**GIVEN INFORMATION**

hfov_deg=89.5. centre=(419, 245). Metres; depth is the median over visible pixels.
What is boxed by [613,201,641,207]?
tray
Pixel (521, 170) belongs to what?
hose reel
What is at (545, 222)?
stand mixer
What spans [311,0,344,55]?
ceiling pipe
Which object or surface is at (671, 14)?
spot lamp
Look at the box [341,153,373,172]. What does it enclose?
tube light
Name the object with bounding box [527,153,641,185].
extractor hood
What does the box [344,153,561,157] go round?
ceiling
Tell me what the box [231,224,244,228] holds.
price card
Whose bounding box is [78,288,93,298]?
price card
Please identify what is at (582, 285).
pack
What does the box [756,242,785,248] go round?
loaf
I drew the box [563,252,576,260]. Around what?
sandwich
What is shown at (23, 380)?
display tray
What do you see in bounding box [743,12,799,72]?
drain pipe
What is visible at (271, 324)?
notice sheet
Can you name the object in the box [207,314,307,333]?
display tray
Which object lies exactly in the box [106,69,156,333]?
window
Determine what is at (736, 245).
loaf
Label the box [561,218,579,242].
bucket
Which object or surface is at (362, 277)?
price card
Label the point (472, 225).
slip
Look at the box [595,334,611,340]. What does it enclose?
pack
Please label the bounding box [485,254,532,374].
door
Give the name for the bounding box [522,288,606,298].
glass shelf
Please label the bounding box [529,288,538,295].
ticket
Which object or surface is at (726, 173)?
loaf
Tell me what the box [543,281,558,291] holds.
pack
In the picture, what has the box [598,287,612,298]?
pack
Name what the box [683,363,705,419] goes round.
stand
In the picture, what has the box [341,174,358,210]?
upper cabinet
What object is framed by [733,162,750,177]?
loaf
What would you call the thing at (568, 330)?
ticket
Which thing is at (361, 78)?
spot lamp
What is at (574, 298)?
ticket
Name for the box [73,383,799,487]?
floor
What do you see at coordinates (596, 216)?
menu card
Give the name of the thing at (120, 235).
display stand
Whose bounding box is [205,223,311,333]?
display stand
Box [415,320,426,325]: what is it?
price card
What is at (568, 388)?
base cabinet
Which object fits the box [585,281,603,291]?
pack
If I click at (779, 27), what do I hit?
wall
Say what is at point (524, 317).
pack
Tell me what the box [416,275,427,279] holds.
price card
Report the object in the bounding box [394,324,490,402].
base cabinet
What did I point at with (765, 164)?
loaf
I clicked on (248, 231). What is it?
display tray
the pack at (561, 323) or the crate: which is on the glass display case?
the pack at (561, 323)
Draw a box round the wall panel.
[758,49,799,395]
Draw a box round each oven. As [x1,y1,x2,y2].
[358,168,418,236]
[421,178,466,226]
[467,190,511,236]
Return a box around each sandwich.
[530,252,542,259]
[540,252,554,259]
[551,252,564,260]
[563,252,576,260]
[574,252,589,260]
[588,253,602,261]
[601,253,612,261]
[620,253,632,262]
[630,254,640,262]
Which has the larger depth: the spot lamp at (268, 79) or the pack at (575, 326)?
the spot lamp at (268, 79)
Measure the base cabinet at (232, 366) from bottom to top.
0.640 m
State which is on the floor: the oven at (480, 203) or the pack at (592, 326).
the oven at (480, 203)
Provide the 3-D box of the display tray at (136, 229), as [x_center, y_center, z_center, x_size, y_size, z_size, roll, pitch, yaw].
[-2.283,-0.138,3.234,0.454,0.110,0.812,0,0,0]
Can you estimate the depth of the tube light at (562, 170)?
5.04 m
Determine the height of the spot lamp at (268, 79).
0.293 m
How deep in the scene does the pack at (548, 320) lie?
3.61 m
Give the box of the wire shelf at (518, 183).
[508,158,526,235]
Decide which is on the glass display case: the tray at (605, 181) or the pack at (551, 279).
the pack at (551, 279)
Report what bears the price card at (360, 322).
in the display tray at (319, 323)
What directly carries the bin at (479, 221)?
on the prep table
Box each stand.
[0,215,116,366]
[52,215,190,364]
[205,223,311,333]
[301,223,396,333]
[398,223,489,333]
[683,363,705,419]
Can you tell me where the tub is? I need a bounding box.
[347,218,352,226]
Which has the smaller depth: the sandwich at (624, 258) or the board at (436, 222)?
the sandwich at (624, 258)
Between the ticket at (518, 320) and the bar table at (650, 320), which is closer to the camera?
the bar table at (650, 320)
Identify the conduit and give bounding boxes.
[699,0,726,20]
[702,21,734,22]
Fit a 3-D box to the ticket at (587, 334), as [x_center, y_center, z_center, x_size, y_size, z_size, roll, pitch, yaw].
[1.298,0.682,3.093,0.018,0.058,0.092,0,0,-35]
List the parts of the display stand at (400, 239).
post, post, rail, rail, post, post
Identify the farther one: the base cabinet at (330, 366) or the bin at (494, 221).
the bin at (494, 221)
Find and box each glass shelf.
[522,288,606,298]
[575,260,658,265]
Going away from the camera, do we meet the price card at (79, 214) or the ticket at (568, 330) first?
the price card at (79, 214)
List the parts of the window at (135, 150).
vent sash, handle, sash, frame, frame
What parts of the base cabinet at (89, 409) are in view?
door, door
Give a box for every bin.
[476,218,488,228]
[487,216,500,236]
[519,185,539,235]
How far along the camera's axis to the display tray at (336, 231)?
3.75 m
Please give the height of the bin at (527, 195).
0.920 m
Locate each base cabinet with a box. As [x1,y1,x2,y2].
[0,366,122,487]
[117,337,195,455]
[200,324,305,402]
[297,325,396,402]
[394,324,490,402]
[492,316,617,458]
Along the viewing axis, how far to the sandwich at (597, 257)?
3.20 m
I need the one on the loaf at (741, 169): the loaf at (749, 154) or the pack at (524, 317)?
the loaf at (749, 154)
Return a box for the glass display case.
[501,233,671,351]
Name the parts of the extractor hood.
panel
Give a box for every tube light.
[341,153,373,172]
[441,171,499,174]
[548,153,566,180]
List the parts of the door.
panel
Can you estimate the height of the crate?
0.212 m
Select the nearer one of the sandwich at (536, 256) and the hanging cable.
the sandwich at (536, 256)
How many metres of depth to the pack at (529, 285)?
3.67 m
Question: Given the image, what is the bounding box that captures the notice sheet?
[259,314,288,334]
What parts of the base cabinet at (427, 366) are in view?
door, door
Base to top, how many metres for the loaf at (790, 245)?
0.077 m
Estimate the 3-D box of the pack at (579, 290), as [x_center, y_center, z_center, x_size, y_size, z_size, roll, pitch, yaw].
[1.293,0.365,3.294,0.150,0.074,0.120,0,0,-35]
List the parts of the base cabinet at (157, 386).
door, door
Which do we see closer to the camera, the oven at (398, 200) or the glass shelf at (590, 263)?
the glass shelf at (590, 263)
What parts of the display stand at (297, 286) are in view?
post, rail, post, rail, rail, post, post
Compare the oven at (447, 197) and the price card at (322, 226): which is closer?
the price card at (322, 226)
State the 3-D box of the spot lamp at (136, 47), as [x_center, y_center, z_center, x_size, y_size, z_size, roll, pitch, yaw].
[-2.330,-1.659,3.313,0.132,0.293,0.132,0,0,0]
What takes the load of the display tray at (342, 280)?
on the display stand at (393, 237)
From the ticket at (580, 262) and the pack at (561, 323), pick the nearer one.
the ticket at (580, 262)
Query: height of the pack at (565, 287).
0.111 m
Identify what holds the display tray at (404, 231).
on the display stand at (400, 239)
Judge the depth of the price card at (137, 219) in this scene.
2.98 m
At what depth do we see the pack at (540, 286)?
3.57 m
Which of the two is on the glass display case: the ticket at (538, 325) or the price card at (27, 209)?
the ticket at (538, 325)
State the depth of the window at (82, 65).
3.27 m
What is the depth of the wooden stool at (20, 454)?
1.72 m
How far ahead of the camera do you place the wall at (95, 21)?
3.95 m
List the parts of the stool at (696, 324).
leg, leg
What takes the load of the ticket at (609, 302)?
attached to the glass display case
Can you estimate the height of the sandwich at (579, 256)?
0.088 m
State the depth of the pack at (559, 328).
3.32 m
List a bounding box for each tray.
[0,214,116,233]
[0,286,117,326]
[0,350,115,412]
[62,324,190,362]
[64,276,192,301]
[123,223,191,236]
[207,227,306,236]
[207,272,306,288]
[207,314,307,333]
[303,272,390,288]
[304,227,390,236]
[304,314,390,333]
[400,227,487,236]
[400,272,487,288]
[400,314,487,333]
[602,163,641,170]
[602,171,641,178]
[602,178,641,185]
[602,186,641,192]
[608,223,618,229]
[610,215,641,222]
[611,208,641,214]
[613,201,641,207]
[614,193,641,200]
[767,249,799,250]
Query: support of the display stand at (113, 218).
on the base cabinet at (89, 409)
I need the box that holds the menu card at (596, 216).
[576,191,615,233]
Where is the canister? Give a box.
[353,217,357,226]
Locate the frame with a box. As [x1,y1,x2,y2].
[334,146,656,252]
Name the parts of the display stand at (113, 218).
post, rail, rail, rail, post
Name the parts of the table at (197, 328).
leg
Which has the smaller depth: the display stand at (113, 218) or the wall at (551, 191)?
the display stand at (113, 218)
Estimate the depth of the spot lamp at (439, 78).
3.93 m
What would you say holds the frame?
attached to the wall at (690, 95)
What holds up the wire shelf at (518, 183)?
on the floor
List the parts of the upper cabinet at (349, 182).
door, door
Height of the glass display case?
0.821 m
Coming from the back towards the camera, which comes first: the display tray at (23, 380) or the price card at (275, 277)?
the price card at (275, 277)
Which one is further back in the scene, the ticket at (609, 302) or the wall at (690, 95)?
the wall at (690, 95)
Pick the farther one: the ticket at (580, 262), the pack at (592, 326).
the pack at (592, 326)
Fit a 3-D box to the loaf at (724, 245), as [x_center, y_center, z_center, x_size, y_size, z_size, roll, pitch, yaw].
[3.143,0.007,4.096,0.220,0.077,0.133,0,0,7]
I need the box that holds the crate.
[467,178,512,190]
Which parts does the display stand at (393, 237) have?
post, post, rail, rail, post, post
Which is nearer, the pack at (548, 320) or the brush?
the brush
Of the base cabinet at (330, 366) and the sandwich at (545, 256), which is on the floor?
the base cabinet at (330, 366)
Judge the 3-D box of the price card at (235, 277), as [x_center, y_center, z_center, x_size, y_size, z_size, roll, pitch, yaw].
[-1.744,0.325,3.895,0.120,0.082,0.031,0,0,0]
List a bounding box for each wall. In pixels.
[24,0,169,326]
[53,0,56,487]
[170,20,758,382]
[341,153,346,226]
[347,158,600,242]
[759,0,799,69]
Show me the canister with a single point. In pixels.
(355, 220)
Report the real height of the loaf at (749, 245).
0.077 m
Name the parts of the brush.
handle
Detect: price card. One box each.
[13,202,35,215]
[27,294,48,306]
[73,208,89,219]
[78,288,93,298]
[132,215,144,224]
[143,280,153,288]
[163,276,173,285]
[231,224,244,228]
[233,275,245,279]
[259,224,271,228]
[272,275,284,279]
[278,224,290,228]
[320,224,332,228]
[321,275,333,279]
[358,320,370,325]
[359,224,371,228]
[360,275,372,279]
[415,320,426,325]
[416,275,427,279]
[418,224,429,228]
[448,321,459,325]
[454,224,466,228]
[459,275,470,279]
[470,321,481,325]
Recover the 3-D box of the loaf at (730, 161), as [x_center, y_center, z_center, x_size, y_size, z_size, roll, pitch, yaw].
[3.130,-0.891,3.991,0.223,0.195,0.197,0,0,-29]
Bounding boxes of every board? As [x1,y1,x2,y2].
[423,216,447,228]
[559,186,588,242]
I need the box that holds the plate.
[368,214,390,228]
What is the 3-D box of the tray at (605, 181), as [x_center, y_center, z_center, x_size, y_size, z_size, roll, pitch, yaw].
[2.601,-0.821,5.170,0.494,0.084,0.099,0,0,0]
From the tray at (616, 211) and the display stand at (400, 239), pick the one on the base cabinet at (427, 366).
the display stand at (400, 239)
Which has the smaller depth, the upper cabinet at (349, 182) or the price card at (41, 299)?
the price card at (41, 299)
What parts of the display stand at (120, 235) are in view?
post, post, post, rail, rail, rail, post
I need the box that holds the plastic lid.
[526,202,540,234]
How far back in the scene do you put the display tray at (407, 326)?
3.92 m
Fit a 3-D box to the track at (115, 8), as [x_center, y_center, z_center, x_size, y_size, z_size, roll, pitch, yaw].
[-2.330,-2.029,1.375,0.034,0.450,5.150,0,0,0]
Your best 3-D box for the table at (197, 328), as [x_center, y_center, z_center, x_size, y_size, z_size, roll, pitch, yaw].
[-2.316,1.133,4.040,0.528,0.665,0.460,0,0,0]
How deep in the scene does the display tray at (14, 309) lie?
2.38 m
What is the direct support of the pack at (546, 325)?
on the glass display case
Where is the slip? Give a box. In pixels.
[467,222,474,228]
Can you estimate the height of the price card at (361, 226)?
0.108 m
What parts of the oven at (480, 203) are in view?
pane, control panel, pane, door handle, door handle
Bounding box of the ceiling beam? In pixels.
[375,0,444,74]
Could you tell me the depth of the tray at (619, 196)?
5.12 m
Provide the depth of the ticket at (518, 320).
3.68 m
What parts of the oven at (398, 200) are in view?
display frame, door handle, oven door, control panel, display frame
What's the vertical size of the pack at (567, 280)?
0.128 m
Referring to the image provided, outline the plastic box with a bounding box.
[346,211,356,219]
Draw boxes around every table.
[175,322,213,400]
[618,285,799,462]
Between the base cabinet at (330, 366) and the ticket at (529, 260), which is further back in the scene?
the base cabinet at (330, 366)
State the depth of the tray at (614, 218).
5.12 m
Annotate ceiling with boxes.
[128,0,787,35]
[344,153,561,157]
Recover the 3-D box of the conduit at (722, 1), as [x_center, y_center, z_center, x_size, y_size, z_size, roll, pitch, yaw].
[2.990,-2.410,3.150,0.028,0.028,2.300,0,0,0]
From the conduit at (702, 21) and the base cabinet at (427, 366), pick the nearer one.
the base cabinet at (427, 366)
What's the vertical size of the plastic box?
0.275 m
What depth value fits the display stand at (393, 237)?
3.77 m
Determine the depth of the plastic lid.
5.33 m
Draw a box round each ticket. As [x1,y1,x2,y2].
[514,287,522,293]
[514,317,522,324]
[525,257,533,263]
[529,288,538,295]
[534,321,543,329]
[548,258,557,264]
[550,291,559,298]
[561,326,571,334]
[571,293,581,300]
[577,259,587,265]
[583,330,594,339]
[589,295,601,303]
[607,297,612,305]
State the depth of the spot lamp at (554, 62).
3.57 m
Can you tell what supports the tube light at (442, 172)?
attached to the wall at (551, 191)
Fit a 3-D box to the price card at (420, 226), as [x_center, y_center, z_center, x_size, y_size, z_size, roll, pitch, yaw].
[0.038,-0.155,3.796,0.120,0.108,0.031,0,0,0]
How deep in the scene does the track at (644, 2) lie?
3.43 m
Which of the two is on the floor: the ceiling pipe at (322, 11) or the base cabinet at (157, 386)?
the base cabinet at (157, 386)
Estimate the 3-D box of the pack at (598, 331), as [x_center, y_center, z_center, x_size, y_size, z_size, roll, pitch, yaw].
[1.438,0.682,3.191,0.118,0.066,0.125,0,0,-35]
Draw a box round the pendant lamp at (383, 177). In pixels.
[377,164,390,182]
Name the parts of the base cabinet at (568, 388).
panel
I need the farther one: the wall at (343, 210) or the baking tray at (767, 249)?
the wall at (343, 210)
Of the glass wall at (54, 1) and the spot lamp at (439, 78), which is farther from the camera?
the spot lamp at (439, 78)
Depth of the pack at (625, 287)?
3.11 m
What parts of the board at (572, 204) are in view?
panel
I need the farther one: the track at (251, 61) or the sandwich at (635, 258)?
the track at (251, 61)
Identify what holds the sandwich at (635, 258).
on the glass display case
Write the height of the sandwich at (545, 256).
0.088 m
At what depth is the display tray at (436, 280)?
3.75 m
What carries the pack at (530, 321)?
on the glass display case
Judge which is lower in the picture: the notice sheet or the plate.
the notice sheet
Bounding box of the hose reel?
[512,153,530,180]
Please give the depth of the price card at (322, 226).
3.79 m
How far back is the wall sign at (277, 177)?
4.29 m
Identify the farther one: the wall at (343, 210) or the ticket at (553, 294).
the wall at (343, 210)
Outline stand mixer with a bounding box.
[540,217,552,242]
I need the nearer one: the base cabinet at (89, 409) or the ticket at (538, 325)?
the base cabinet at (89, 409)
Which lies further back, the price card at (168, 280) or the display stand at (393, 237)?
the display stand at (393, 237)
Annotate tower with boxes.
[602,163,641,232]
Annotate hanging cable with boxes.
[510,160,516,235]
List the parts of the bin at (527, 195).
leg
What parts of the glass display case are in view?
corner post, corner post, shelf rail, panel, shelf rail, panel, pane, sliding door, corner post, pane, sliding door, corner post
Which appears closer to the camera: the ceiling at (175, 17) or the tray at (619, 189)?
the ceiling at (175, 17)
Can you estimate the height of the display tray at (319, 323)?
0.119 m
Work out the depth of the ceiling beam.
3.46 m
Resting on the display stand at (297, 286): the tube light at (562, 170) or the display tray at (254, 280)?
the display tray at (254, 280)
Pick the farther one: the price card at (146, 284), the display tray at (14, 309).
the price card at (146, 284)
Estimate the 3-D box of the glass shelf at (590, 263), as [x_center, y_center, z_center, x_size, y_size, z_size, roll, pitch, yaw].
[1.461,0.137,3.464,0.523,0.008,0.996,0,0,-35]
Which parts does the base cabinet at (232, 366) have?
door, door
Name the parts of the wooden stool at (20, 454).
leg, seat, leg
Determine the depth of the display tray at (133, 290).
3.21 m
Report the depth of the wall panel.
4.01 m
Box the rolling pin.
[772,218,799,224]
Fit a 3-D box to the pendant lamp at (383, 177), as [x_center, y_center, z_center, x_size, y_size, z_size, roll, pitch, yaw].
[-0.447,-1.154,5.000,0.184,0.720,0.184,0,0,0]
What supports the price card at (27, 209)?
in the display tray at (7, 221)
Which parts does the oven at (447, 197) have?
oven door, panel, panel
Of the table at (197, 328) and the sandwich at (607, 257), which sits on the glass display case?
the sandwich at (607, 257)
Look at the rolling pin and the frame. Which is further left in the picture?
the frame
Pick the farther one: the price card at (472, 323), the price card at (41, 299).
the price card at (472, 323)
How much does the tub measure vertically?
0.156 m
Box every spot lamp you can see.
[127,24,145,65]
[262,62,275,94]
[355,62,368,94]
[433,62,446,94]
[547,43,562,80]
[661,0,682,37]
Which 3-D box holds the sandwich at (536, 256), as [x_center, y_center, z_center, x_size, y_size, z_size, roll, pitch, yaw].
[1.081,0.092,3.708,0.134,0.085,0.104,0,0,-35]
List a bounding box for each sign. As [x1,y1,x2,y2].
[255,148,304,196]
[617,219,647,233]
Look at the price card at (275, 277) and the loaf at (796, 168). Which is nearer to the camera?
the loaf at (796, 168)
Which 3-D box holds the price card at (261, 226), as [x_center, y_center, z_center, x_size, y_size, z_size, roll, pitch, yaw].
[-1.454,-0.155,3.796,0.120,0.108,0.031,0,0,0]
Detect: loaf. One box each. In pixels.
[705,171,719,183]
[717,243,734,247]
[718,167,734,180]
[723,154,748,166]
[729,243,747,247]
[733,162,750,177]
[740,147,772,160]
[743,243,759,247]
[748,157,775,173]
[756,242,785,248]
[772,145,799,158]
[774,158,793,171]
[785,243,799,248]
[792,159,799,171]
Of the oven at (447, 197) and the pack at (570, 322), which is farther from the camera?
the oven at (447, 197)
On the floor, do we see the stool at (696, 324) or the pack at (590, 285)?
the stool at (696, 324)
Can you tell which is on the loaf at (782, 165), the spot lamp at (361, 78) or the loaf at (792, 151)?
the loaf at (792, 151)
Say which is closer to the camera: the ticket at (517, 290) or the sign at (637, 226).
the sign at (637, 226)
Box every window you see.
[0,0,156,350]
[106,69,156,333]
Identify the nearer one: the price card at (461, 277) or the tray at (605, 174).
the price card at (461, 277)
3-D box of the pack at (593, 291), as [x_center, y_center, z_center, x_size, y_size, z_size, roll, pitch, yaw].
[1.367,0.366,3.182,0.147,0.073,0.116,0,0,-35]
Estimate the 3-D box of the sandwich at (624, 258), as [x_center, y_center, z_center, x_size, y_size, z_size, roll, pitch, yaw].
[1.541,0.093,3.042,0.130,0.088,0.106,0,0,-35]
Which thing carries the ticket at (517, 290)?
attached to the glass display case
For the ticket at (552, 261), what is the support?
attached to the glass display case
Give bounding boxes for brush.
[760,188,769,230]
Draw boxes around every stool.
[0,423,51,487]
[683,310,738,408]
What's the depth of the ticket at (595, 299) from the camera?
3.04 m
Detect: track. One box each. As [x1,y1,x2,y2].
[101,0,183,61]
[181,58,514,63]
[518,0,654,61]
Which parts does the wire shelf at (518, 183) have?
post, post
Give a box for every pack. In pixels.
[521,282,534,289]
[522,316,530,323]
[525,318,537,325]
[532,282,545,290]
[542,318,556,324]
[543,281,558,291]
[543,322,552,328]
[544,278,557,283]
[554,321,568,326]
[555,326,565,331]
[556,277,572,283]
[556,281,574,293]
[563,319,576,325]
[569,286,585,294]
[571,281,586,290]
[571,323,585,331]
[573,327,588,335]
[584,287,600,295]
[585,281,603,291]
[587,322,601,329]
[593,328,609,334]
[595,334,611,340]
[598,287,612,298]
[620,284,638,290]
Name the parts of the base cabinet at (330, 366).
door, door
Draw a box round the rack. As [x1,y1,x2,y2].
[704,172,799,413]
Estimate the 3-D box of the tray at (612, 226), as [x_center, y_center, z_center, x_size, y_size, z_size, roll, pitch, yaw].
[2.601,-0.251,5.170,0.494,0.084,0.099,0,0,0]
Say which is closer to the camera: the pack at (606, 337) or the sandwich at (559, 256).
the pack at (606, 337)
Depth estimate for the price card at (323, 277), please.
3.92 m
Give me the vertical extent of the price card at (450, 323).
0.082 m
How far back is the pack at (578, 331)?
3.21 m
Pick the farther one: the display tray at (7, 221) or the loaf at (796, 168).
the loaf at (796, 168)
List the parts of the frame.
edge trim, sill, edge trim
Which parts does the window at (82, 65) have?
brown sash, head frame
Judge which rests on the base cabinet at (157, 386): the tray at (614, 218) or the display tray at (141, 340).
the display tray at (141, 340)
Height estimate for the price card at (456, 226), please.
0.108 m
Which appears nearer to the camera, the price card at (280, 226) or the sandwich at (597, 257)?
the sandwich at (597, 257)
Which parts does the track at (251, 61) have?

**WORK INSTRUCTION**
Find "Give me the" in the material above; set down exactly the line holding it and every line after it, through the last, and no others.

**COMPLETED EXERCISE**
Give me the vertical extent of the price card at (450, 323).
0.082 m
How far back is the pack at (578, 331)?
3.21 m
Pick the farther one: the display tray at (7, 221) or the loaf at (796, 168).
the loaf at (796, 168)
List the parts of the frame.
edge trim, sill, edge trim
Which parts does the window at (82, 65) have?
brown sash, head frame
Judge which rests on the base cabinet at (157, 386): the tray at (614, 218) or the display tray at (141, 340).
the display tray at (141, 340)
Height estimate for the price card at (456, 226), please.
0.108 m
Which appears nearer to the camera, the price card at (280, 226) or the sandwich at (597, 257)?
the sandwich at (597, 257)
Which parts does the track at (251, 61) have?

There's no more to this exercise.